WHAT YOU HAVE TO DO:
Below is a listing; print exactly its lines from the one containing "Women-I’ll Be There for You" down to the one containing "single-quote string, see |", both inclusive, with every picture left out.

INPUT RECORDS:

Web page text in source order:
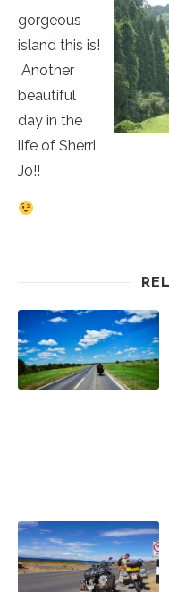
gorgeous
island this is!
Another
beautiful
day in the
life of Sherri
Jo!!
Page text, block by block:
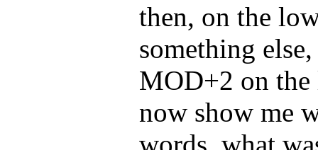
then, on the
something
MOD+2 on
now show me
words, what
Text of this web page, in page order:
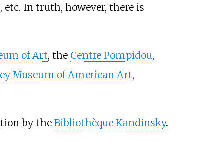
In truth, however, there is
of Art, the Centre Pompidou,
Museum of American Art,
by the Bibliothèque Kandinsky.
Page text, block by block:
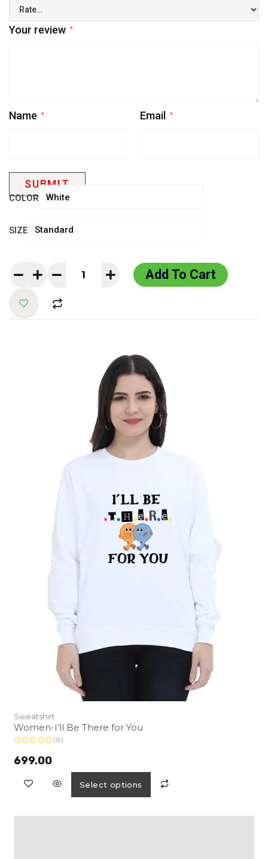
Your review *
Name * Email *
COLOR
SIZE
Add To Cart
Sweatshirt
Women-I’ll Be There for You
a
t
o
(0)
699.00
Select options
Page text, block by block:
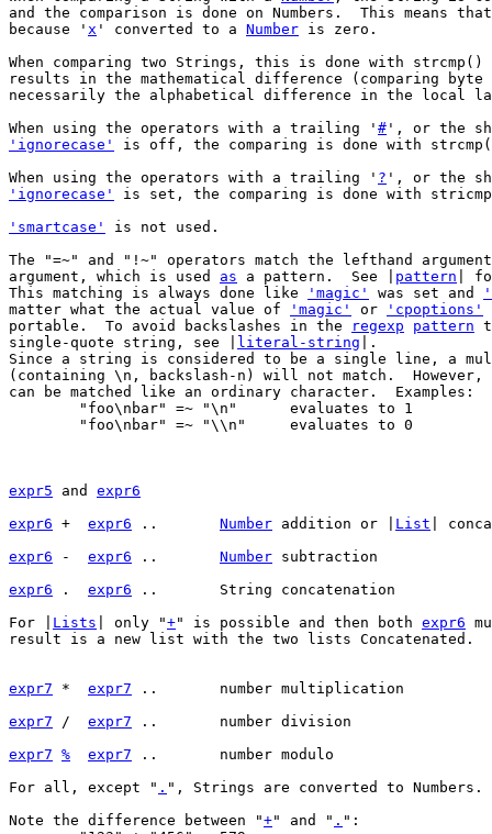
and the comparison is done on Numbers.	This
because ' x ' converted to a Number is zero.
When comparing two Strings, this is done with
results in the mathematical difference (comparing
necessarily the alphabetical difference in the local
When using the operators with a trailing ' #
'ignorecase'
is off, the comparing is done with
When using the operators with a trailing ' ?
'ignorecase'
is set, the comparing is done with
'smartcase'
is not used.
The "=~" and "!~" operators match the lefthand
argument, which is used as a pattern.  See | pattern |
This matching is always done like
'magic' was set and
matter what the actual value of
'magic' or 'cpoptions'
portable.  To avoid backslashes in the
regexp pattern
single-quote string, see |
literal-string |.
Since a string is considered to be a single line, a
(containing \n, backslash-n) will not match.
can be matched like an ordinary character.  Examples:
expr5 and expr6
expr6
expr6 Number addition or | List
expr6
expr6
Number
expr6
expr6
For | Lists | only "+" is possible and then both expr6
result is a new list with the two lists Concatenated.
expr7
expr7
expr7
expr7
expr7 %
expr7
For all, except " . ", Strings are converted to Numbers.
Note the difference between "+" and " . ":
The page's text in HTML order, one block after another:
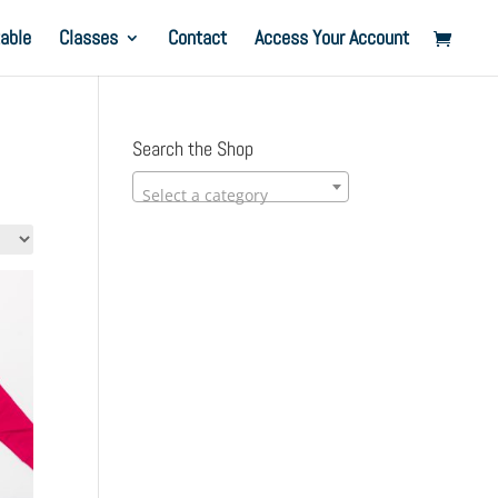
Classes Contact Access Your Account
Search the Shop
Select a category
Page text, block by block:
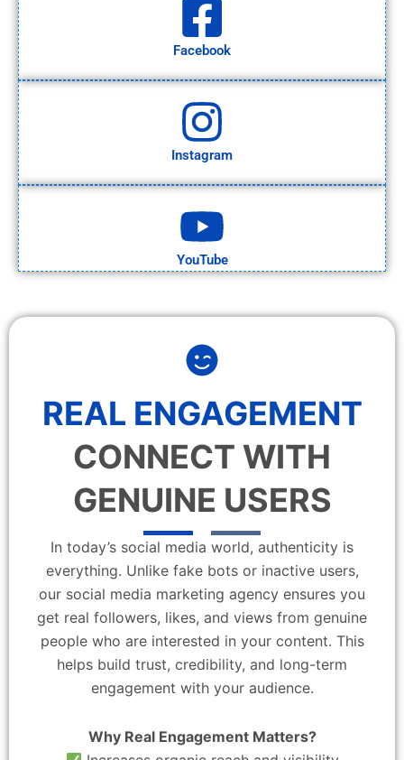
Facebook
Instagram
YouTube
REAL ENGAGEMENT
CONNECT WITH
GENUINE USERS
In today’s social media world, authenticity is
everything. Unlike fake bots or inactive users,
our social media marketing agency ensures you
get real followers, likes, and views from genuine
people who are interested in your content. This
helps build trust, credibility, and long-term
engagement with your audience.
Why Real Engagement Matters?
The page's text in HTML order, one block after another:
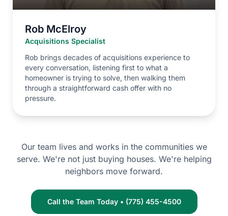
Rob McElroy
Acquisitions Specialist
Rob brings decades of acquisitions experience to
every conversation, listening first to what a
homeowner is trying to solve, then walking them
through a straightforward cash offer with no
pressure.
Our team lives and works in the communities we
serve. We're not just buying houses. We're helping
neighbors move forward.
Call the Team Today • (775) 455-4500
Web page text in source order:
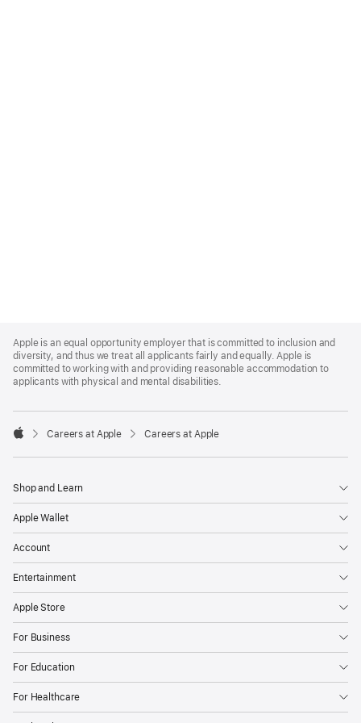
Footer
Apple is an equal opportunity employer that is committed to inclusion and
diversity, and thus we treat all applicants fairly and equally. Apple is
committed to working with and providing reasonable accommodation to
applicants with physical and mental disabilities.

Careers at Apple Careers at Apple
Shop and Learn
Apple Wallet
Account
Entertainment
Apple Store
For Business
For Education
For Healthcare
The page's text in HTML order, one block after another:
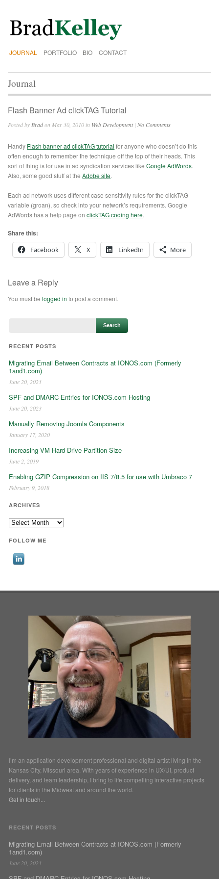
JOURNAL PORTFOLIO BIO CONTACT
Journal
Flash Banner Ad clickTAG Tutorial
Posted by Bradon Mar 30, 2010 in Web Development| No Comments
Handy Flash banner ad clickTAG tutorial for anyone who doesn’t do this
often enough to remember the technique off the top of their heads. This
sort of thing is for use in ad syndication services likeGoogle AdWords.
Also, some good stuff at theAdobe site.
Each ad network uses different case sensitivity rules for the clickTAG
variable (groan), so check into your network’s requirements. Google
AdWords has a help page onclickTAG coding here.
Share this:
Facebook
X LinkedIn More
Leave a Reply
You must belogged in to post a comment.
RECENT POSTS
Migrating Email Between Contracts at IONOS.com (Formerly
1and1.com)
June 20, 2023
SPF and DMARC Entries for IONOS.com Hosting
June 20, 2023
Manually Removing Joomla Components
January 17, 2020
Increasing VM Hard Drive Partition Size
June 2, 2019
Enabling GZIP Compression on IIS 7/8.5 for use with Umbraco 7
February 9, 2018
ARCHIVES
Archives
FOLLOW ME
I’m an application development professional and digital artist living in the
Kansas City, Missouri area. With years of experience in UX/UI, product
delivery, and team leadership, I bring to life compelling interactive projects
for clients in the Midwest and around the world.
Get in touch...
RECENT POSTS
Migrating Email Between Contracts at IONOS.com (Formerly
1and1.com)
June 20, 2023
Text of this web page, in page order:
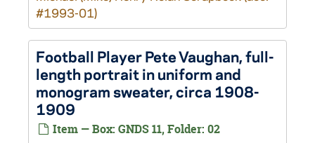
#1993-01)
Football Player Pete Vaughan, full-
length portrait in uniform and
monogram sweater, circa 1908-
1909
Item — Box: GNDS 11, Folder: 02

SOLUTION FOR THIS EXERCISE:
Women-I’ll Be There for You
a
t
o
(0)
699.00
Select options
Page text, block by block:
and the comparison is done on Numbers.	This
because ' x ' converted to a Number is zero.
When comparing two Strings, this is done with
results in the mathematical difference (comparing
necessarily the alphabetical difference in the local
When using the operators with a trailing ' #
'ignorecase'
is off, the comparing is done with
When using the operators with a trailing ' ?
'ignorecase'
is set, the comparing is done with
'smartcase'
is not used.
The "=~" and "!~" operators match the lefthand
argument, which is used as a pattern.  See | pattern |
This matching is always done like
'magic' was set and
matter what the actual value of
'magic' or 'cpoptions'
portable.  To avoid backslashes in the
regexp pattern
single-quote string, see |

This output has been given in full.